■ **PROBLEM TO WORK ON**
Taking the line with "WaveTrackLocation.h (144, 231)" as the first and the line with "Connect to the" as the last, set down the lines below exactly, pictures excluded.

*** Opening of DATA PROVIDED ***

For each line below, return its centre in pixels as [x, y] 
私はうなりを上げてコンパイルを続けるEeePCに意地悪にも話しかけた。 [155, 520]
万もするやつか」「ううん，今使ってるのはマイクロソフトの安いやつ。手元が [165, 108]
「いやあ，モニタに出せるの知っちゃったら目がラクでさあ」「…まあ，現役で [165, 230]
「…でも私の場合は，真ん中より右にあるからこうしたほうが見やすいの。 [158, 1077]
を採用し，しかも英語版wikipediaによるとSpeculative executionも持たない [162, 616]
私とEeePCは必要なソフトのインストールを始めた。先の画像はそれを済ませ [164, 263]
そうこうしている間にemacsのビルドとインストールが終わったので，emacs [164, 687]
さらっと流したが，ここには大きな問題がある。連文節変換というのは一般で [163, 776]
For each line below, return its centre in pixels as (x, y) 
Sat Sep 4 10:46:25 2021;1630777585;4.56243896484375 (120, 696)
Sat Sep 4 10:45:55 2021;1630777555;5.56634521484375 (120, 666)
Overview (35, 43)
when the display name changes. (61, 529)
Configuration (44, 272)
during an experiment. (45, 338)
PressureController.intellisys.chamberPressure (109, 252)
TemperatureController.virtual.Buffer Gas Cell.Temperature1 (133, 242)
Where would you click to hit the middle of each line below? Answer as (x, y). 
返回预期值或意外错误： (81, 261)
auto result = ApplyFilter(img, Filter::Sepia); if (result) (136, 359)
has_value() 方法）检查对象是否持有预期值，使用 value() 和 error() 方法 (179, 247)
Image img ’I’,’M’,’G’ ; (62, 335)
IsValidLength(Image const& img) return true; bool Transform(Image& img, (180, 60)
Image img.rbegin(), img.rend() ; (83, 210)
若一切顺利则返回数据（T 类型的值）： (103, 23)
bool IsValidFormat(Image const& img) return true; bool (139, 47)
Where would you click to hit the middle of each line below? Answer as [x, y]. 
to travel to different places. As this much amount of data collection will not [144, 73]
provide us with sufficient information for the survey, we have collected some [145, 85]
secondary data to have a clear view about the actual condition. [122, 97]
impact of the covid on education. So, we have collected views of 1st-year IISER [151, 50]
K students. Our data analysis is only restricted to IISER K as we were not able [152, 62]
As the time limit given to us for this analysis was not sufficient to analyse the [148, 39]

*** Close of DATA PROVIDED ***
*** Opening of DATA PROVIDED ***

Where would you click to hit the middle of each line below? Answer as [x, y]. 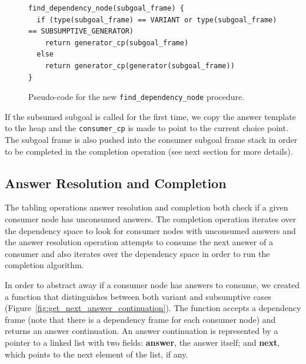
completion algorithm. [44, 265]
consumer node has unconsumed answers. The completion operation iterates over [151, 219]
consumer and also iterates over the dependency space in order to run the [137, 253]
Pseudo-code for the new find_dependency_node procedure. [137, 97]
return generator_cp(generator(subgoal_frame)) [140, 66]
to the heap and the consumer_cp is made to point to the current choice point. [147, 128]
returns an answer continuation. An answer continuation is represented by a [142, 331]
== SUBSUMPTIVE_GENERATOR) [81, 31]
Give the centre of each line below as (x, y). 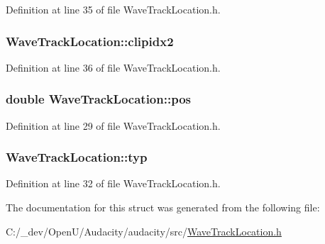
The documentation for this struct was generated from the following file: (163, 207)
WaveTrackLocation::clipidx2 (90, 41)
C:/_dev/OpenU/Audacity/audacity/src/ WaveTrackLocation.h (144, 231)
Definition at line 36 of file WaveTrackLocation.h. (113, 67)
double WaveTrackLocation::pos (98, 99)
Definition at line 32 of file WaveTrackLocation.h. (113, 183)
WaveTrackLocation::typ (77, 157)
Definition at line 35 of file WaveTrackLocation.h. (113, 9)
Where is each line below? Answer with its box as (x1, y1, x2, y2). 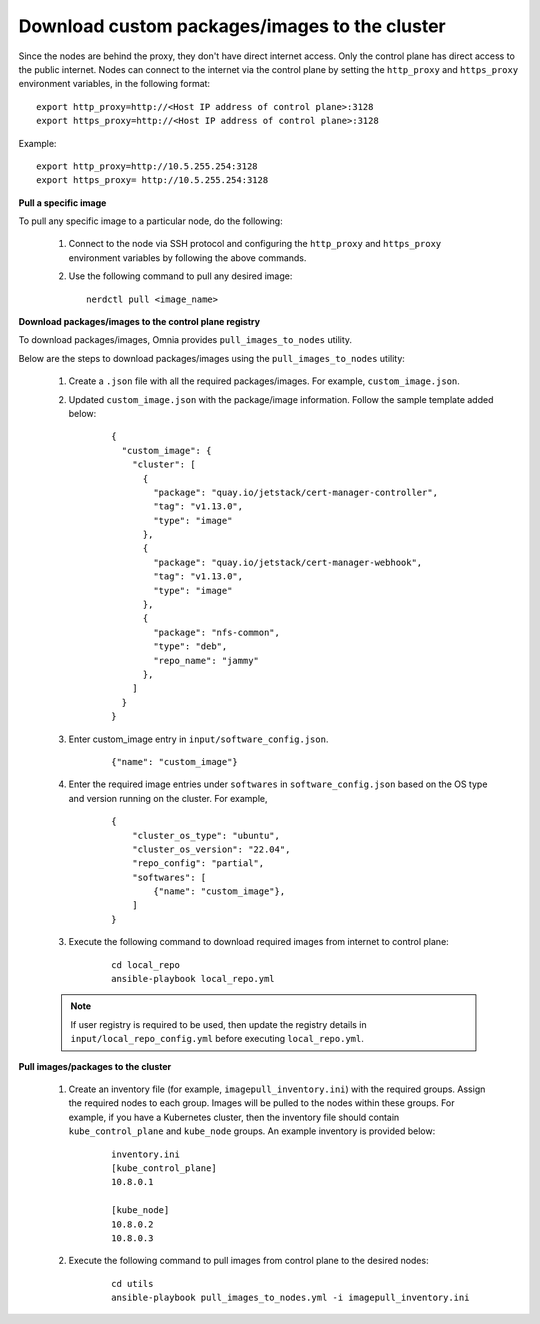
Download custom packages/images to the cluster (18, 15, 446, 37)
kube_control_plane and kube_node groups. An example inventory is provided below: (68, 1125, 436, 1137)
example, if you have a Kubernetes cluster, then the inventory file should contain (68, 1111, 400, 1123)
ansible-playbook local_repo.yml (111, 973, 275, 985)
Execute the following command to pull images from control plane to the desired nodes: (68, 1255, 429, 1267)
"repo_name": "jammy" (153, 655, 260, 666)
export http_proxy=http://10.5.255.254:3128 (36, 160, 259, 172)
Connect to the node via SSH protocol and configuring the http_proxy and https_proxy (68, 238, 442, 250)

*** Close of DATA PROVIDED ***
*** Opening of DATA PROVIDED ***

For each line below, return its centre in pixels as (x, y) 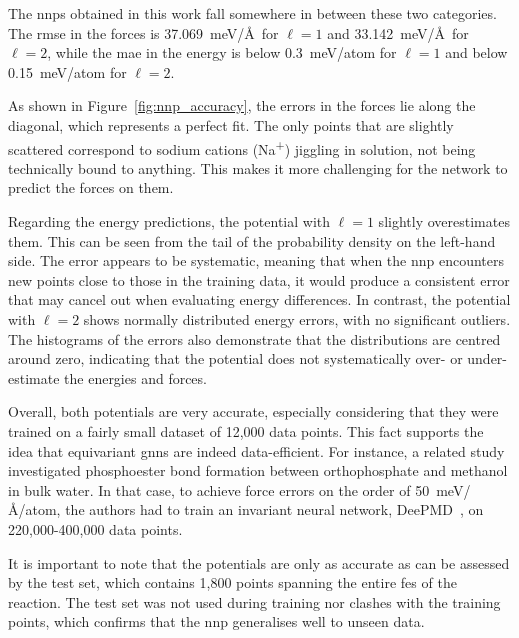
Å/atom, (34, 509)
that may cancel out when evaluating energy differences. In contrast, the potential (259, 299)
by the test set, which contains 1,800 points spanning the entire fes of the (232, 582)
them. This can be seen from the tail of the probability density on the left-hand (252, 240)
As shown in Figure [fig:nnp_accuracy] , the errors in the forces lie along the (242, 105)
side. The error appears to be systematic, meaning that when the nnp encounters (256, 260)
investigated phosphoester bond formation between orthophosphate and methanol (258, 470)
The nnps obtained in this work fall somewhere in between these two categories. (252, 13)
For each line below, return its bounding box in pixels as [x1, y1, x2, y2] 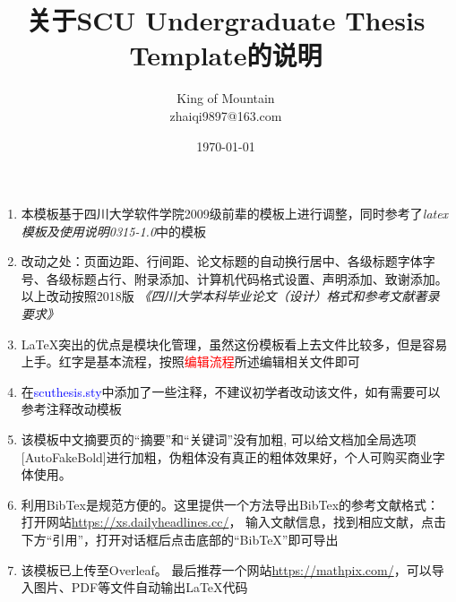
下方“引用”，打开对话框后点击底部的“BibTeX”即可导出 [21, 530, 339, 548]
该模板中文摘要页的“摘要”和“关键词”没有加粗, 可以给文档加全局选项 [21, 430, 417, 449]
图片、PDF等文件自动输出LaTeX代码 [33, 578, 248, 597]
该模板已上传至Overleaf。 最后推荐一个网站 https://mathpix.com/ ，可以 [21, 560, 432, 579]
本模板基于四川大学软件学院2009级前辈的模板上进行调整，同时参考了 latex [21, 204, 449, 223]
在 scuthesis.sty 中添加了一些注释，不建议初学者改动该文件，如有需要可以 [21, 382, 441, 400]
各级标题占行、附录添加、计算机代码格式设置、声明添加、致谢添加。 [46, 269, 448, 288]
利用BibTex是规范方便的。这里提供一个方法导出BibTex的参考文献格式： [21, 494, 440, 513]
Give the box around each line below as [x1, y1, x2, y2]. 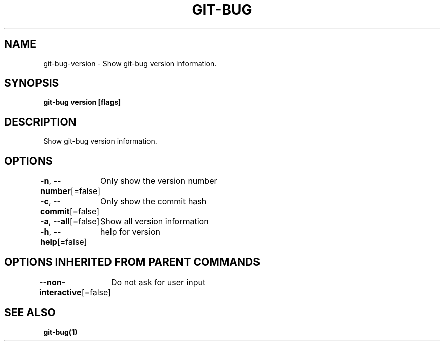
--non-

*** Close of DATA PROVIDED ***

■ **TASK RESULT**
C:/_dev/OpenU/Audacity/audacity/src/ WaveTrackLocation.h (144, 231)
Definition at line 36 of file WaveTrackLocation.h. (113, 67)
double WaveTrackLocation::pos (98, 99)
Definition at line 32 of file WaveTrackLocation.h. (113, 183)
WaveTrackLocation::typ (77, 157)
Definition at line 35 of file WaveTrackLocation.h. (113, 9)
Where is each line below? Answer with its box as (x1, y1, x2, y2). 
Download custom packages/images to the cluster (18, 15, 446, 37)
kube_control_plane and kube_node groups. An example inventory is provided below: (68, 1125, 436, 1137)
example, if you have a Kubernetes cluster, then the inventory file should contain (68, 1111, 400, 1123)
ansible-playbook local_repo.yml (111, 973, 275, 985)
Execute the following command to pull images from control plane to the desired nodes: (68, 1255, 429, 1267)
"repo_name": "jammy" (153, 655, 260, 666)
export http_proxy=http://10.5.255.254:3128 (36, 160, 259, 172)
Connect to the node via SSH protocol and configuring the http_proxy and https_proxy (68, 238, 442, 250)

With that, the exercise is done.